Nagel’s persistence pays off with SailGP role
Emily Nagel’s plans of being involved in the new SailGP global series seemed dead in the water after her initial attempts to do so failed.
However, rather than give up hope, the Bermuda sailor volunteered her services as a performance data analyst for the series-opening regatta in Sydney, Australia, and dug deep into her own pockets to cover travel and accommodation expenses.
Her determination and sacrifice ultimately paid off as the Great Britain SailGP Team offered her an opportunity to serve the team in the same capacity, which she grasped with both hands.
“I knew I wanted to get involved with SailGP from the moment it was announced, but unfortunately I originally didn’t have much success getting into any of the teams,” she said. “All the shore teams are very small and were only looking for those who were highly experienced boatbuilders/riggers who would physically be working on the boat.
“At the end of the Volvo Ocean Race, I had started to get into performance data analysis, working for free for a few small teams in offshore sailing.
“In the lead-up to the Sydney SailGP event, I got in touch with the central SailGP service and the technical manager and arranged to intern for free with them in Sydney. I arranged my own flights and accommodation, flew to the other side of the planet and spent two weeks trying to be as useful as possible and learning what exactly the teams needed from a data analyst.

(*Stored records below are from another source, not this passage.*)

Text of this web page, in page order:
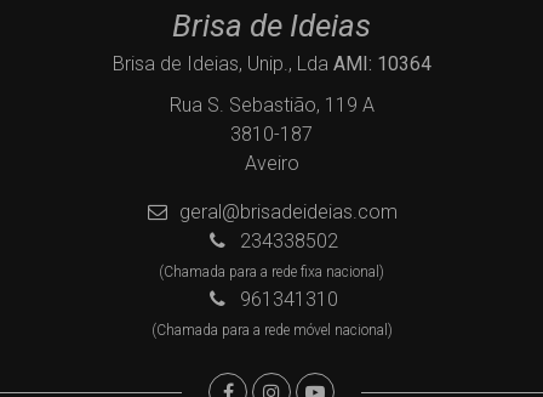
Brisa de Ideias
Brisa de Ideias, Unip., Lda AMI: 10364
Rua S. Sebastião, 119 A
3810-187
Aveiro
geral@brisadeideias.com
234338502
(Chamada para a rede fixa nacional)
961341310
(Chamada para a rede móvel nacional)
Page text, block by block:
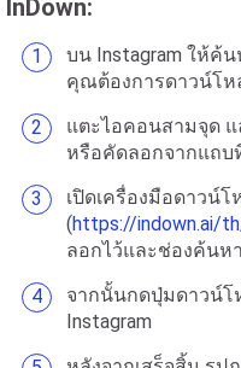
InDown:
บน Instagram ให้ค้
คุณต้องการดาวน์โห
แตะไอคอนสามจุด แ
หรือคัดลอกจากแถบ
เปิดเครื่องมือดาวน์โ
(https://indown.ai/
ลอกไว้และช่องค้น
จากนั้นกดปุ่มดาวน์โ
Instagram
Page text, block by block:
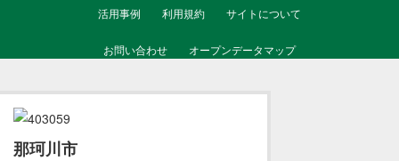
活用事例 利用規約 サイトについて
お問い合わせ オープンデータマップ
那珂川市
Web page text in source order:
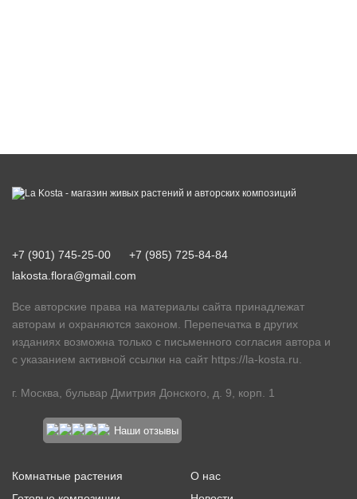
+7 (901) 745-25-00
+7 (985) 725-84-84
lakosta.flora@gmail.com
Все авторские права на материалы сайта принадлежат
авторам и охраняются законом. Перепечатка в других
изданиях возможна только с письменного согласия автора и
с указанием активной ссылки на сайт https://la-kosta.ru
г. Москва, бульвар Дмитрия Донского, д. 9, корп. 1
Наши отзывы
Комнатные растения
О нас

“At the end of the Sydney event, I was offered a role as performance data analyst by Chris Draper and the SailGP GBR team. I was with the team in San Francisco and New York, and will be with them for the rest of the season.
“The role involves working as both the performance data analyst and helping out shoreside getting the boat ready every day, and giving the boatbuilders a hand when things go wrong.
“There is an incredible amount of data that comes off the boat.
“The boats are constantly evolving. Every day there are adjustments made to the coding data inside them. My job is to tell the guys how to get the most out of the boat.”
Draper, an Olympic medal-winner, 49er world champion and veteran of two America’s Cups, is the team’s manager, while former 49er world champion Dylan Fletcher is the helmsman.
“I love working with the GBR team; it is a great bunch of guys,” Nagel added.
Great Britain are third in the series standings, four points adrift of leaders Australia, and will host the next regatta in Cowes from August 10 to 11.
“I look forward to the next event in Cowes where hopefully they will push hard on home waters,” Nagel said.
The series is contested in the same high-performance 50-foot foiling catamarans used in the 35th America’s Cup hosted by Bermuda and which have since been upgraded and rebranded as the GP50.
“The GP50s are hands down the most technologically advanced boats on the water right now,” Nagel added. “The amount of time spent on the design and technology behind the boats is jaw-dropping.
“The shell of the boat is the same as when they raced in the America’s Cup in Bermuda, but all the foils and control systems have had a major upgrade taking these boats to a new level.”